# Yamaha sub woofer



## kerr (Apr 7, 2013)

I recently purchased a Yamaha soundbar YAS 101. The sound is amazing but would like to boost the bass by adding my dad's old yamaha subwoofer YST SW90. My dad has lost the original leads and i've tried connecting the system with a 2 phono to headphone jack cable to the 'system connectivity' port on the sound bar. Unfortunately i cannot get the subwoofer to work. Everything is switched on and i've followed the sound bar instructions for deactivating the built-in subwoofer. 

Does anybody have any ideas if these two systems are still compatible? If so how do i connect and operate?
Thanks


----------



## Mike P. (Apr 6, 2007)

Thread moved to Home Audio Subwoofers forum.

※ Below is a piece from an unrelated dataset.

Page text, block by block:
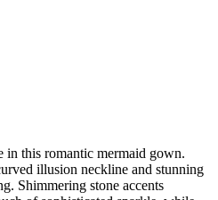
in this romantic mermaid gown.
illusion neckline and stunning
Shimmering stone accents

When you say 'system connectivity' port on the sound bar, do you mean the subwoofer output jack on the back of the unit?


----------



## 86eldel68-deactivated (Nov 30, 2010)

Just to double-check:
- You followed the instructions at the bottom of page 8 of the soundbar's owner's manual (PDF)?
- You've run a connection from the subwoofer output on the soundbar to either the left or the right line-level input (INPUT2) on the SW90 subwoofer? (See page. 6 of the owner's manual (PDF).)
- You've confirmed that the cable is not damaged?


----------



## kerr (Apr 7, 2013)

Thanks guys, sub woofer now working. The Left and Right inputs on 'input2' led me to believe I had to use both. One single cable from subwoofer output on soundbar to left input on 'input2' now in position.

Amazing bass from the SW90!!

Cheers


----------